The evident heat of this reminiscence fashioned, for this reader, the true gentle between the apple timber of this unbelievable memoir inside its one-year narrative that explores the state of as soon as prolific apple orchards in New Mexico. I realized that apples arrived there in waves, relationship again to Spanish colonialist explorations and reaching a peak greater than a century in the past as settlers arrived with timber from the East Coast.
Nevertheless it isn’t wholly nostalgia that fuels Ms. Kumar, as a result of her observations and orchard visits plainly chart the injury that each consolidated farming and local weather change have wreaked on her state (and elsewhere in North America). Individuals so beloved apples that there have been greater than 100 varieties at the start of the 20 th century.

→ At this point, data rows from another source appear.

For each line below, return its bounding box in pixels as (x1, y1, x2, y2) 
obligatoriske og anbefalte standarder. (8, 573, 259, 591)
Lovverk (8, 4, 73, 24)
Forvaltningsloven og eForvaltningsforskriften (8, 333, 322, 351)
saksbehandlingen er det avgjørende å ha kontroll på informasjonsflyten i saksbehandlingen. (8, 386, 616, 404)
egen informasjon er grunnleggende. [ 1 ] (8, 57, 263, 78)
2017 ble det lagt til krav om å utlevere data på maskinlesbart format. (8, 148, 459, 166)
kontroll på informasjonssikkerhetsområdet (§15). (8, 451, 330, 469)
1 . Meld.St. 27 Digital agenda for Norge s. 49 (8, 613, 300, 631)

Orchards, together with Thomas Jefferson’s at Monticello, had been residence to a number of varieties, a technique that made as a lot botanical sense then because it does now — a wide array of sorts not solely improves pollination but in addition helps orchardists acknowledge strains of resistance to illness and climatic stress.
Is there a parallel there for writers to contemplate? Absolutely writers can recognize Ms. Kumar’s observational consideration, so vividly written — when she writes, “We rested on a thick log, listening as a flock of Steller’s jays with pointed black crests scolded a poor robin, who ultimately took the loud hints and fluttered away,” I can see and listen to these vituperous bullies, the identical birds that usually decry our yard work right here in Washington State — however we will additionally study how orchardists commit themselves. By planting our phrases on the web page in quite a lot of methods and genres, we will winnow what doesn’t thrive and strengthen the work that does.
One other level of adoration for Ms. Kumar’s writing lies within the perfection with which she locations exterior references and clarifications. When talking of bumblebees, she quotes Emily Dickinson: “The beautiful flowers embarrass me. They make me remorse I’m not a bee.” When reviewing the associations apples have had inside completely different cultures, my eyes shone to learn, “Sappho compares a bride to a ripe apple blushing on a tree, simply out of a picker’s attain.” She can be appreciatively easy when stating the failures of a number of the United States’ apple pioneers. Of Jefferson, she writes, “He epitomizes an inherent contradiction on the coronary heart of the nation’s beginning: a cry for liberty from males who stood on the backs of enslaved employees.”
However the writer is at her most poetic when her love of how fruit brings individuals collectively involves the fore. She describes orchardists plotting their land a long time, if not centuries, in the past, saying, “It’s a true act of generosity to share magnificence with these whom you’ll by no means know.” And in response to an orchardist who shared some ripe bounty, she writes, “The true present of being human is that we’re compassionate and loving beings — these qualities feed our creativity and capability to navigate challenges.”
Maybe her truest thesis assertion for this enchanting e-book is distilled on this one sentence: “In tears, I noticed that choosing and sharing was a manner of being, a container that held the key sauce of these days after we lived not a lot as neighbors, however as one large, juicy household.” If ever there existed a abstract of the hope for a greater, extra communal future, it’s right here inside these pages.